What lines in the records below contain the string "your"? Copy every one.

## SUPPLIED DATA
○ ○ ○ ○

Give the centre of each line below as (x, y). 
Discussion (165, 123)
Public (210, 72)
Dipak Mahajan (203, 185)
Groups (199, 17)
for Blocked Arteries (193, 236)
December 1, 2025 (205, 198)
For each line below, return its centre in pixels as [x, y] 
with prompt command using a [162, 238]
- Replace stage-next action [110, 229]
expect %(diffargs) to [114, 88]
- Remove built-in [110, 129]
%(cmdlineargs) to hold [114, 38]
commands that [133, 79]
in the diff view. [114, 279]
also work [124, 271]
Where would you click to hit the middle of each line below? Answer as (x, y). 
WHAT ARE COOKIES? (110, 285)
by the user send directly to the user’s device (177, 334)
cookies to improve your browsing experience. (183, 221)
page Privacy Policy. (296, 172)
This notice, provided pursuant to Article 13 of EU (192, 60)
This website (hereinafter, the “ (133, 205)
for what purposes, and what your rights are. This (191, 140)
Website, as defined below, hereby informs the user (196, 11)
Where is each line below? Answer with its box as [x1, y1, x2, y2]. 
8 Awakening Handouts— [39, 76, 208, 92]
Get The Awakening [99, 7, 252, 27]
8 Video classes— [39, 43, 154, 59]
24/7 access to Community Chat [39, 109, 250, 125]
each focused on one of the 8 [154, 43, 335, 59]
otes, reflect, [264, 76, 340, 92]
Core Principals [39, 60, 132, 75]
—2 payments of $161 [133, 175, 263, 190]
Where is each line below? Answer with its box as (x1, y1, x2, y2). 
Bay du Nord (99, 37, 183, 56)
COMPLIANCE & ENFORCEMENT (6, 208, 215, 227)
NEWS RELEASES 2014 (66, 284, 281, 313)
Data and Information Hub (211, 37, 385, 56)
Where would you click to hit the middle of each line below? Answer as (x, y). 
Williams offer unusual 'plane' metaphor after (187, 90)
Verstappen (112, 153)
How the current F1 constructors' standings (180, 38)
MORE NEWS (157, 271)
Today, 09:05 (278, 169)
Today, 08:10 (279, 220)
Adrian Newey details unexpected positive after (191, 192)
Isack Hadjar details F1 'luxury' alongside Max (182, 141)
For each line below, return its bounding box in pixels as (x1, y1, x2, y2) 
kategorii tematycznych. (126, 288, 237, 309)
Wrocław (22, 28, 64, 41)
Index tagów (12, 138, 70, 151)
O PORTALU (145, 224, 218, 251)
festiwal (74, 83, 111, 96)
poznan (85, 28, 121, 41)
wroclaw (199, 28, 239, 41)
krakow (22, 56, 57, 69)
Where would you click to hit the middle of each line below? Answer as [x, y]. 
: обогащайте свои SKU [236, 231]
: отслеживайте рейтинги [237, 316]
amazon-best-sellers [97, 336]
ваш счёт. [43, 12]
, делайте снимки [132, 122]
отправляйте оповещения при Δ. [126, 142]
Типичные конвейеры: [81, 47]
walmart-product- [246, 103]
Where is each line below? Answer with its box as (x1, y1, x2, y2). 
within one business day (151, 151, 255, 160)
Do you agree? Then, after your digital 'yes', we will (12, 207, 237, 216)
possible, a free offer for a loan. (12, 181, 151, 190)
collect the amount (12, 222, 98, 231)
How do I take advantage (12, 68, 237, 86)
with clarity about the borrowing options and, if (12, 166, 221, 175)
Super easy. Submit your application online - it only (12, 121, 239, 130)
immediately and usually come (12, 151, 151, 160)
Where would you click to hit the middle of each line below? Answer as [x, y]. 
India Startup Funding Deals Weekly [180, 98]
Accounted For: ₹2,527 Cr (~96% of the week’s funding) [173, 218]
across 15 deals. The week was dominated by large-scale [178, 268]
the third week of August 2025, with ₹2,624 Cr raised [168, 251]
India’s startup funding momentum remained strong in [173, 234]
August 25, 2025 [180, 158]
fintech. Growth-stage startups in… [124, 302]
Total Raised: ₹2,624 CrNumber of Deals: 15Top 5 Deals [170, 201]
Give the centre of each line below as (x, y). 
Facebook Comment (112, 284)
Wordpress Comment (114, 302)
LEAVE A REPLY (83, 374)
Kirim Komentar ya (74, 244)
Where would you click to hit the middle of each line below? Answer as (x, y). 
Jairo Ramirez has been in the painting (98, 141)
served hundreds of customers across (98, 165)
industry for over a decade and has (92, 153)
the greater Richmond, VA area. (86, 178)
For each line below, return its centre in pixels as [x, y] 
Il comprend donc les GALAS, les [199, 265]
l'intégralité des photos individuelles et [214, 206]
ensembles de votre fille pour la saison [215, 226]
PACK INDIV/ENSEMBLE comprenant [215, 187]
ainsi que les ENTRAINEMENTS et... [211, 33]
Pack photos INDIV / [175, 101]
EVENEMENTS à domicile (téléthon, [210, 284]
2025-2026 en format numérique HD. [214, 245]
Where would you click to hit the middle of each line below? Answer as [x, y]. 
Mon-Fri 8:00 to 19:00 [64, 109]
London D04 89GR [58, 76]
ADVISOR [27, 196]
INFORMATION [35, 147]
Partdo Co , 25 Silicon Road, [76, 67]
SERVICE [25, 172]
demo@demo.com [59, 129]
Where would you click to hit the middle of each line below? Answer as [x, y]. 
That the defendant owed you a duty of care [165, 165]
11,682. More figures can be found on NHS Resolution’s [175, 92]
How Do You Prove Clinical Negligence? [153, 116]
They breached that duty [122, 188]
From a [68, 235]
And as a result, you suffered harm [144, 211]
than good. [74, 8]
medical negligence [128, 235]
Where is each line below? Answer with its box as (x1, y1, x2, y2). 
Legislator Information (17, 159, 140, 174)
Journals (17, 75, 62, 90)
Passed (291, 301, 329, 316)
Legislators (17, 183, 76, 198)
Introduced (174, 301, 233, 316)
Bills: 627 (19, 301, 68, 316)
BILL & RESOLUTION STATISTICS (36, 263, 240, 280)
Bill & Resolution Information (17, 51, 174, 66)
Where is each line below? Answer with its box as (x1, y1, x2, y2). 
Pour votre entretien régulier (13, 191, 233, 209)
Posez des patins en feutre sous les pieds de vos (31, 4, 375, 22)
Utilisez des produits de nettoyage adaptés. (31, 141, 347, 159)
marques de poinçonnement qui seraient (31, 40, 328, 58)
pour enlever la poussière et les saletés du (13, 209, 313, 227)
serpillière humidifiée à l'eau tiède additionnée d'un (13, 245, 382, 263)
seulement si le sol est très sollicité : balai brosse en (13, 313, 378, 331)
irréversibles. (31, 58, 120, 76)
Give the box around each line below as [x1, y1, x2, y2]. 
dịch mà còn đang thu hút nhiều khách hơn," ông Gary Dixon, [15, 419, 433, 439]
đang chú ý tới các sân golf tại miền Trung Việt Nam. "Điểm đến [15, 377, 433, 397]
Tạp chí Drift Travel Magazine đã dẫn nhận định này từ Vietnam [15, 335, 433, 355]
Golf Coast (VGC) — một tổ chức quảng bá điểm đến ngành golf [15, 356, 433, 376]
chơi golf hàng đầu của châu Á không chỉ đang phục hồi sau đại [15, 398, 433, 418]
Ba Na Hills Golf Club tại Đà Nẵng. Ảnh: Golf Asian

○ ○ ○ ○

## COMPLETED EXERCISE
cookies to improve your browsing experience. (183, 221)
for what purposes, and what your rights are. This (191, 140)
Do you agree? Then, after your digital 'yes', we will (12, 207, 237, 216)
Super easy. Submit your application online - it only (12, 121, 239, 130)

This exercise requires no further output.